And there are still six days to go before game day.

• They say the Super Bowl party scene will be the pits this year and I believe it with the economy in the tank. But the strait-laced Warner, of all people, had some advice for the party goers out there.

"The one thing that I know is when you're able to put one of those (Super Bowl) rings on your finger, that means access to a lot of parties in the future,'' said Warner, slipping into his best Ryan Seacrest. "You don't have to go and enjoy them all this week. You can sit back and do what you came here to do, and then you can enjoy all the parties for the rest of your life, because you'll have an in at that point.''

So fame helps you get into parties? Is that how it works? Very helpful. Thanks, Kurt.
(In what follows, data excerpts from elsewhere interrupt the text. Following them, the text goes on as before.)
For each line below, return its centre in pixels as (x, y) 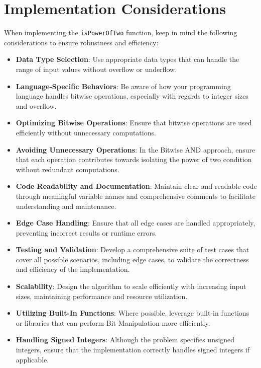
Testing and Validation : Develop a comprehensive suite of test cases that (133, 249)
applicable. (32, 359)
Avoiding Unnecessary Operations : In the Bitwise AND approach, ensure (136, 149)
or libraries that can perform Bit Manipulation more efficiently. (113, 322)
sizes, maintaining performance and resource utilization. (102, 296)
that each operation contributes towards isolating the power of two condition (134, 159)
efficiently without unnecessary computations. (86, 132)
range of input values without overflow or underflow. (96, 69)
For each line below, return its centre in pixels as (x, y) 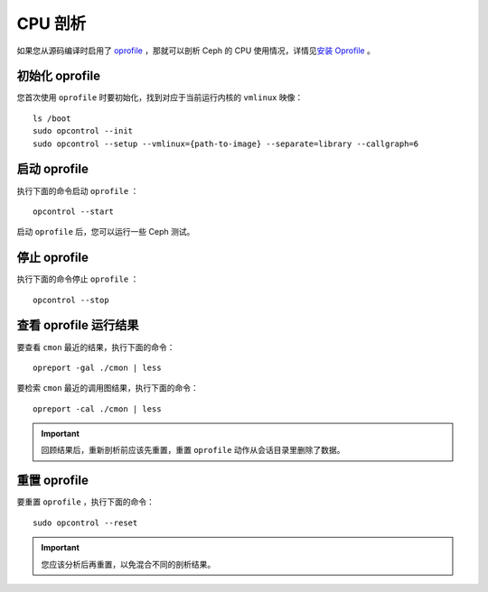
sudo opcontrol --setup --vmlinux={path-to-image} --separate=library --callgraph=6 (226, 143)
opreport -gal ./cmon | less (97, 367)
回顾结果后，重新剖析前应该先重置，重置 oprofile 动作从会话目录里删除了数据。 (193, 450)
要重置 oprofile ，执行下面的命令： (86, 502)
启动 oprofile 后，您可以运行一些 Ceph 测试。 (106, 232)
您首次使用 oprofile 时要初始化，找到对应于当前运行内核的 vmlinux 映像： (160, 97)
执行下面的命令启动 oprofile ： (78, 190)
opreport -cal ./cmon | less (97, 409)

• Tomlin told the media that his team this week is going to "embrace all that comes with being in the Super Bowl,'' adding that the Steelers "are not coming down here to have the mentality that we are going to be resistant of the obligations that we have, and these opportunities to visit with the media.''

That settles it. Bill Belichick and the Patriots definitely aren't representing the AFC again this year at the Super Bowl.

"There is going to be joyful lifting for us in terms of some of the tasks we have to do to go with this football game,'' Tomlin said.

Joyful lifting. I don't even know exactly what that means, but I'm pretty sure the "lifting'' might just get a little tiresome by week's end.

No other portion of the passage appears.